### Work task
Retype the full listing without altering anything.

### Dataset records
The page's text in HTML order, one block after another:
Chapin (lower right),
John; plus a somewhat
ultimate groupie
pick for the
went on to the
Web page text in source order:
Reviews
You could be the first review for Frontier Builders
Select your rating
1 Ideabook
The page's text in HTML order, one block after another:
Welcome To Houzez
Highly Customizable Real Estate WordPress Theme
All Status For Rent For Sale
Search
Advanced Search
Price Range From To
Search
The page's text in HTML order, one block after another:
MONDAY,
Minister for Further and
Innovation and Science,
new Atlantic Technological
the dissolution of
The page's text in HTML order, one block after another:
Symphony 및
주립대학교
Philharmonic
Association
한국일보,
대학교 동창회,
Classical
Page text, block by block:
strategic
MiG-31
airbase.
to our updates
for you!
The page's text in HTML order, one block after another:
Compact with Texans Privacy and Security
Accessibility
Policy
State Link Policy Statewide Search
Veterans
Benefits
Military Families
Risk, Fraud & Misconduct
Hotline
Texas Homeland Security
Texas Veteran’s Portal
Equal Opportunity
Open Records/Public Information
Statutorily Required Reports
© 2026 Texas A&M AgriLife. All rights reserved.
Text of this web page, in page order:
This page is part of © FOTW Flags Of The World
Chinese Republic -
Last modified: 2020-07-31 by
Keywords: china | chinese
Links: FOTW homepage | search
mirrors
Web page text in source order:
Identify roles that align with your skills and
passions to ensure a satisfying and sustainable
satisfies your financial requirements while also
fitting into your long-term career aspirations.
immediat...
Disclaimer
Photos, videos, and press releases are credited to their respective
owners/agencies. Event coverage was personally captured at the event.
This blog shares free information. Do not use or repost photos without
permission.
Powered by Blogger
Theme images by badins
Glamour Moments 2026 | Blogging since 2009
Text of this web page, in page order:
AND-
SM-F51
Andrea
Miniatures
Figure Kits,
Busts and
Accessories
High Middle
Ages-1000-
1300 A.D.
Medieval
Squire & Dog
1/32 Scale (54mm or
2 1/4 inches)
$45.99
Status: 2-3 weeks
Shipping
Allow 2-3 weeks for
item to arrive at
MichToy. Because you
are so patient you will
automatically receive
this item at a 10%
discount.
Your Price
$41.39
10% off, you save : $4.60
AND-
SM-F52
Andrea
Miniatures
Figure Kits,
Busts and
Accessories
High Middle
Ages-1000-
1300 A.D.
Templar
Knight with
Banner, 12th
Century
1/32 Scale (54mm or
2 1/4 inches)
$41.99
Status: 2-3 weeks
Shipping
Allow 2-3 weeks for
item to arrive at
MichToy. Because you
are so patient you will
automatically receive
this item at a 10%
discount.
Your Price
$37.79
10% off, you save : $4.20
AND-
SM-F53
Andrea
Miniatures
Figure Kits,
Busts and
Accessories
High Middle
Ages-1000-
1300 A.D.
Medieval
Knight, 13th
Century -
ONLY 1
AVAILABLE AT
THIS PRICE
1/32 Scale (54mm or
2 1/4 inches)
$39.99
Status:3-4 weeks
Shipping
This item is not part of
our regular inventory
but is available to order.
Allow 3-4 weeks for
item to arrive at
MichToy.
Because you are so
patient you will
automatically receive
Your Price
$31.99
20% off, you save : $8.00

### Solution
The page's text in HTML order, one block after another:
Chapin (lower right),
John; plus a somewhat
ultimate groupie
pick for the
went on to the
Web page text in source order:
Reviews
You could be the first review for Frontier Builders
Select your rating
1 Ideabook
The page's text in HTML order, one block after another:
Welcome To Houzez
Highly Customizable Real Estate WordPress Theme
All Status For Rent For Sale
Search
Advanced Search
Price Range From To
Search
The page's text in HTML order, one block after another:
MONDAY,
Minister for Further and
Innovation and Science,
new Atlantic Technological
the dissolution of
The page's text in HTML order, one block after another:
Symphony 및
주립대학교
Philharmonic
Association
한국일보,
대학교 동창회,
Classical
Page text, block by block:
strategic
MiG-31
airbase.
to our updates
for you!
The page's text in HTML order, one block after another:
Compact with Texans Privacy and Security
Accessibility
Policy
State Link Policy Statewide Search
Veterans
Benefits
Military Families
Risk, Fraud & Misconduct
Hotline
Texas Homeland Security
Texas Veteran’s Portal
Equal Opportunity
Open Records/Public Information
Statutorily Required Reports
© 2026 Texas A&M AgriLife. All rights reserved.
Text of this web page, in page order:
This page is part of © FOTW Flags Of The World
Chinese Republic -
Last modified: 2020-07-31 by
Keywords: china | chinese
Links: FOTW homepage | search
mirrors
Web page text in source order:
Identify roles that align with your skills and
passions to ensure a satisfying and sustainable
satisfies your financial requirements while also
fitting into your long-term career aspirations.
immediat...
Disclaimer
Photos, videos, and press releases are credited to their respective
owners/agencies. Event coverage was personally captured at the event.
This blog shares free information. Do not use or repost photos without
permission.
Powered by Blogger
Theme images by badins
Glamour Moments 2026 | Blogging since 2009
Text of this web page, in page order:
AND-
SM-F51
Andrea
Miniatures
Figure Kits,
Busts and
Accessories
High Middle
Ages-1000-
1300 A.D.
Medieval
Squire & Dog
1/32 Scale (54mm or
2 1/4 inches)
$45.99
Status: 2-3 weeks
Shipping
Allow 2-3 weeks for
item to arrive at
MichToy. Because you
are so patient you will
automatically receive
this item at a 10%
discount.
Your Price
$41.39
10% off, you save : $4.60
AND-
SM-F52
Andrea
Miniatures
Figure Kits,
Busts and
Accessories
High Middle
Ages-1000-
1300 A.D.
Templar
Knight with
Banner, 12th
Century
1/32 Scale (54mm or
2 1/4 inches)
$41.99
Status: 2-3 weeks
Shipping
Allow 2-3 weeks for
item to arrive at
MichToy. Because you
are so patient you will
automatically receive
this item at a 10%
discount.
Your Price
$37.79
10% off, you save : $4.20
AND-
SM-F53
Andrea
Miniatures
Figure Kits,
Busts and
Accessories
High Middle
Ages-1000-
1300 A.D.
Medieval
Knight, 13th
Century -
ONLY 1
AVAILABLE AT
THIS PRICE
1/32 Scale (54mm or
2 1/4 inches)
$39.99
Status:3-4 weeks
Shipping
This item is not part of
our regular inventory
but is available to order.
Allow 3-4 weeks for
item to arrive at
MichToy.
Because you are so
patient you will
automatically receive
Your Price
$31.99
20% off, you save : $8.00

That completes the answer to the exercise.